■ **Exercise brief**:
Copy out each line below exactly as it appears.

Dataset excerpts
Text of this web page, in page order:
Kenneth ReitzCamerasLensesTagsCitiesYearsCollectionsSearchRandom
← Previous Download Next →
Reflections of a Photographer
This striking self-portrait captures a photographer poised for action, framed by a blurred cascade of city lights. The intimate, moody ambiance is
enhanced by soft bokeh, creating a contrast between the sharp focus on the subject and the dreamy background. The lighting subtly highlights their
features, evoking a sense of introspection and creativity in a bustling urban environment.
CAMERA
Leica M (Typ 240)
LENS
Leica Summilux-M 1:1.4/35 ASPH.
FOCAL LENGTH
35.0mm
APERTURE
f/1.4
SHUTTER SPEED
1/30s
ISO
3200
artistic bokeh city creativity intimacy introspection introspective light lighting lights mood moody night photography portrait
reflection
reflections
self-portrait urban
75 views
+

■ **Written solution**:
Text of this web page, in page order:
Kenneth ReitzCamerasLensesTagsCitiesYearsCollectionsSearchRandom
← Previous Download Next →
Reflections of a Photographer
This striking self-portrait captures a photographer poised for action, framed by a blurred cascade of city lights. The intimate, moody ambiance is
enhanced by soft bokeh, creating a contrast between the sharp focus on the subject and the dreamy background. The lighting subtly highlights their
features, evoking a sense of introspection and creativity in a bustling urban environment.
CAMERA
Leica M (Typ 240)
LENS
Leica Summilux-M 1:1.4/35 ASPH.
FOCAL LENGTH
35.0mm
APERTURE
f/1.4
SHUTTER SPEED
1/30s
ISO
3200
artistic bokeh city creativity intimacy introspection introspective light lighting lights mood moody night photography portrait
reflection
reflections
self-portrait urban
75 views
+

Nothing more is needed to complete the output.